- _PROBLEM DETAILS_: Using the material below, tally each line with the string "Ukraine" and report only the total.
START THE RECORDS
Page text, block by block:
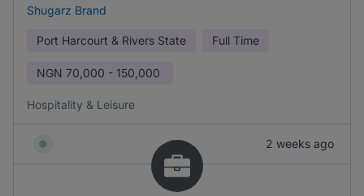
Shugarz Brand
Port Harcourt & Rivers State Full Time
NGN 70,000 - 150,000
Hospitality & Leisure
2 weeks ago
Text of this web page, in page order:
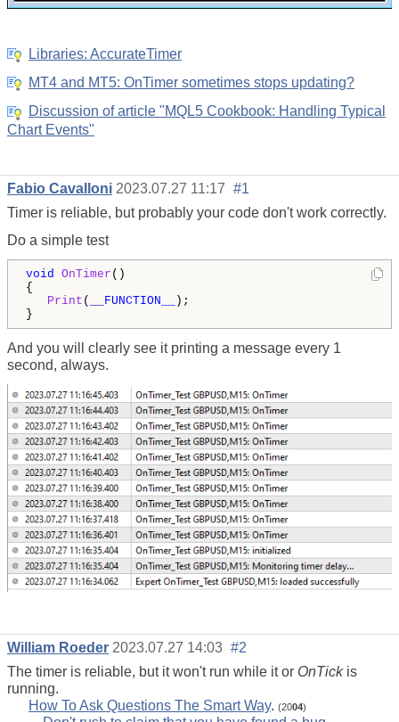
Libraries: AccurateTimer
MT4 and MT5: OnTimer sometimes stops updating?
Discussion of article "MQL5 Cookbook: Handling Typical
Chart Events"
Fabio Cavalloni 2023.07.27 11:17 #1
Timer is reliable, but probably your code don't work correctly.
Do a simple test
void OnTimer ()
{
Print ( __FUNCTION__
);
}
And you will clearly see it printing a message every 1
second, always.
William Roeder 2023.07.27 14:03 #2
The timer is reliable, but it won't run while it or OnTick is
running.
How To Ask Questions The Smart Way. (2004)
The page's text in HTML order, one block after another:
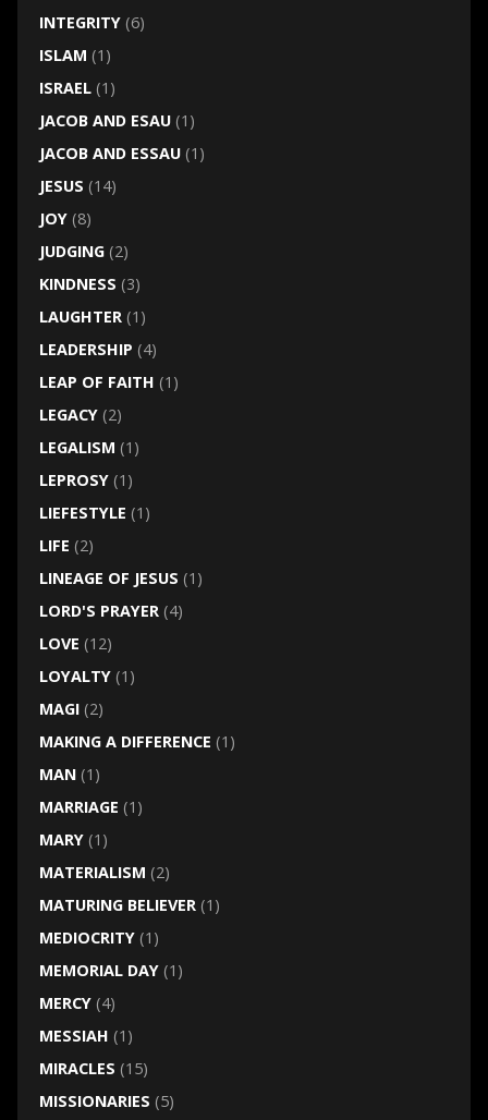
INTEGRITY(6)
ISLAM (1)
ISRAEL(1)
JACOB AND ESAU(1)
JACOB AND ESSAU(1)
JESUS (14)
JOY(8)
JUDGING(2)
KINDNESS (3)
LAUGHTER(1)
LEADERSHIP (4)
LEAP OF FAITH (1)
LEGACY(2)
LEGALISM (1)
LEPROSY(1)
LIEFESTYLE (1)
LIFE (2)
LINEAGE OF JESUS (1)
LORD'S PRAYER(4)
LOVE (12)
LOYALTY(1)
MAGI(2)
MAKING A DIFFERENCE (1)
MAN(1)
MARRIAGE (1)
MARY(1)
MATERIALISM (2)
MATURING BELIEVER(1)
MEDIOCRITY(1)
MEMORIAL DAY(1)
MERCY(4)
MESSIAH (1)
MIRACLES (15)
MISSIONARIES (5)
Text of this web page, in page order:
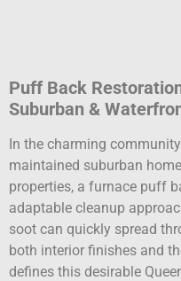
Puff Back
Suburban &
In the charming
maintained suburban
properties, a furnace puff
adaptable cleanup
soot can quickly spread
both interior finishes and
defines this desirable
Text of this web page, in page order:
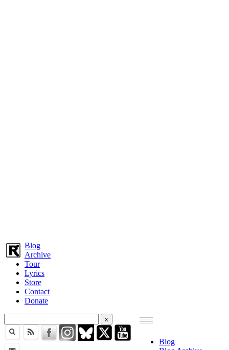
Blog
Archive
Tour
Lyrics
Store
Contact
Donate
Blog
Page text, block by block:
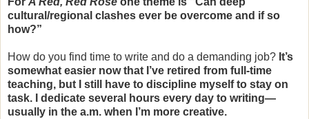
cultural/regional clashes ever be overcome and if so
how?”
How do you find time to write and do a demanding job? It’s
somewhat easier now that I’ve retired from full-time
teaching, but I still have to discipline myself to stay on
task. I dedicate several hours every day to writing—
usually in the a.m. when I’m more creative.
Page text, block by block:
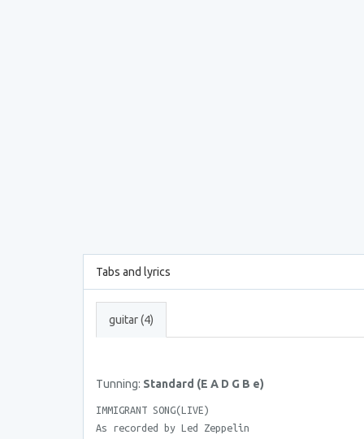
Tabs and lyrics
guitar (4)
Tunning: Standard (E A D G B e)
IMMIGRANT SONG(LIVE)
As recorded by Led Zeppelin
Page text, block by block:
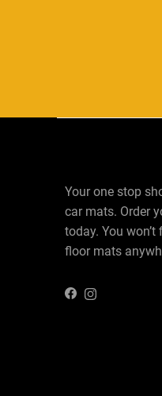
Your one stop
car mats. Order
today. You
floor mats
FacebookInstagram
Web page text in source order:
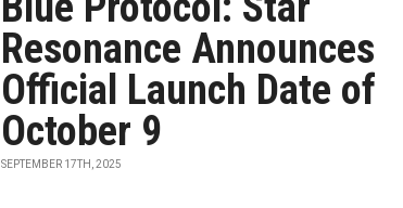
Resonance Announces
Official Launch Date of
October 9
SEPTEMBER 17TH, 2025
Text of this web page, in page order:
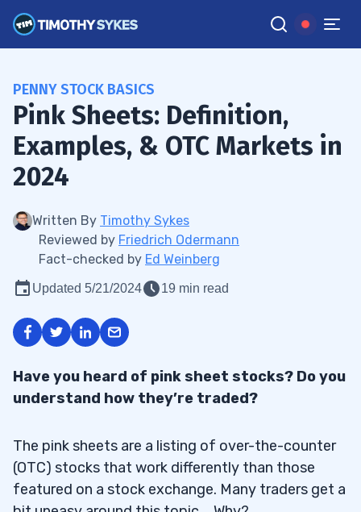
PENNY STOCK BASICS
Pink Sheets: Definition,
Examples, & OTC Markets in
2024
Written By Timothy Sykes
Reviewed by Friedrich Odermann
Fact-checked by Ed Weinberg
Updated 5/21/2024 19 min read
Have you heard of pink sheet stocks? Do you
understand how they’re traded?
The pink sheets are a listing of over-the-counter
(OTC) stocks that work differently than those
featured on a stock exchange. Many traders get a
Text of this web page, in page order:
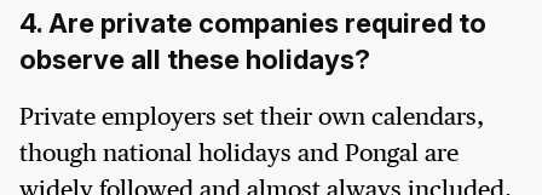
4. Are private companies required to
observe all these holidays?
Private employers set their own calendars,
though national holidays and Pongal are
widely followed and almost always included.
END THE RECORDS
START THE RECORDS
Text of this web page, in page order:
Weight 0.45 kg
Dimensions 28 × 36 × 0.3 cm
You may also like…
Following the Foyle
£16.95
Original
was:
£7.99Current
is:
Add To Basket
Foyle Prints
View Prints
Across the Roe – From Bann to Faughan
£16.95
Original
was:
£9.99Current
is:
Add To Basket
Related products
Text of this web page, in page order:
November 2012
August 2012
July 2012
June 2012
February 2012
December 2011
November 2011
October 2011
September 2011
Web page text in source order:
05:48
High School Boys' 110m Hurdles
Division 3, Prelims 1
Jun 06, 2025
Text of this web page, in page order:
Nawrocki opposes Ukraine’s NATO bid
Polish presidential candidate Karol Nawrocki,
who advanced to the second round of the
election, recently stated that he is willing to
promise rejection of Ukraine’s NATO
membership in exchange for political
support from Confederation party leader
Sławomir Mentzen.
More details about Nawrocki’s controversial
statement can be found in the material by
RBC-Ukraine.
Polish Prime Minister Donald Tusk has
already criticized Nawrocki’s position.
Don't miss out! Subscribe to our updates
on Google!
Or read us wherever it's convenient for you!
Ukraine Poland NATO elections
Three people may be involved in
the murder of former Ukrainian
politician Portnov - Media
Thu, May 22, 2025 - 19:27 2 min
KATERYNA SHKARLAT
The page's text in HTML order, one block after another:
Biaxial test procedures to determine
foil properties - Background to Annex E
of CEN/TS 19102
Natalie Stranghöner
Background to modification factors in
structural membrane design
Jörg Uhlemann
END THE RECORDS
- _ANSWER TO THIS PROBLEM_: 4